**The task:**
Everything from the line containing "population growth will" to the end of the material, both ends included, should be repeated exactly; please give only those lines.
______________________________
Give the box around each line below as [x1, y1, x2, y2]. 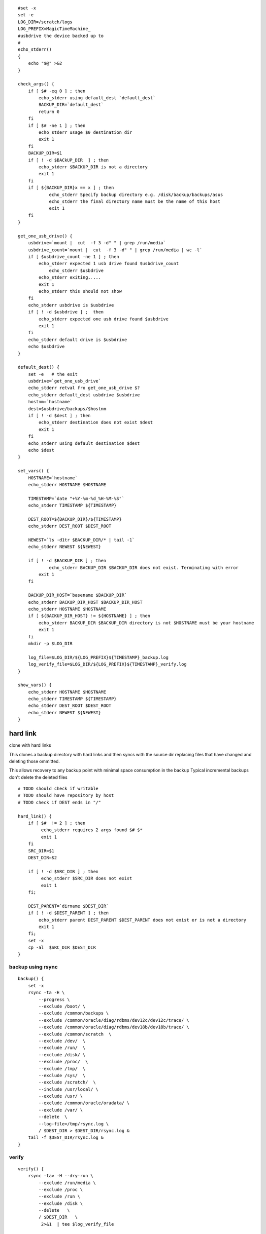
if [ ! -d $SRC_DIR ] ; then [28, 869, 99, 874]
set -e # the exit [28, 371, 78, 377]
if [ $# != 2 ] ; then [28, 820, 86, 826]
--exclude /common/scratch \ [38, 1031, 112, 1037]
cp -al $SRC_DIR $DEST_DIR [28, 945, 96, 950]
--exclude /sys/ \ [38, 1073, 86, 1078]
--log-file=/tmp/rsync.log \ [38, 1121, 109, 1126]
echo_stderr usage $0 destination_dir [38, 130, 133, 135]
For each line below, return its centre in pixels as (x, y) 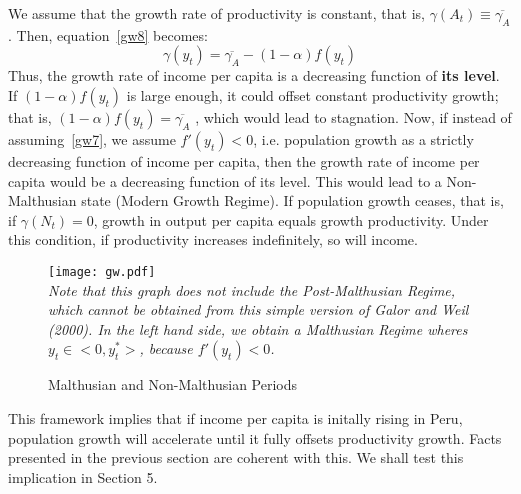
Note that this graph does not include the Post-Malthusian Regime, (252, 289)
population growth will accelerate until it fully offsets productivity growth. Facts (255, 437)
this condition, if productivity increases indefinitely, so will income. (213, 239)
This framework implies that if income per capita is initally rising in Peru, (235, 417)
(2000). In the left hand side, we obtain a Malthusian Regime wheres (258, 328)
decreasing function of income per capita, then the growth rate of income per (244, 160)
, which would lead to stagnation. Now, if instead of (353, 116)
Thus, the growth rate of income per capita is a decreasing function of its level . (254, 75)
______________________________
**Response area:**
population growth will accelerate until it fully offsets productivity growth. Facts (255, 437)
this condition, if productivity increases indefinitely, so will income. (213, 239)
This framework implies that if income per capita is initally rising in Peru, (235, 417)
(2000). In the left hand side, we obtain a Malthusian Regime wheres (258, 328)
decreasing function of income per capita, then the growth rate of income per (244, 160)
, which would lead to stagnation. Now, if instead of (353, 116)
Thus, the growth rate of income per capita is a decreasing function of its level . (254, 75)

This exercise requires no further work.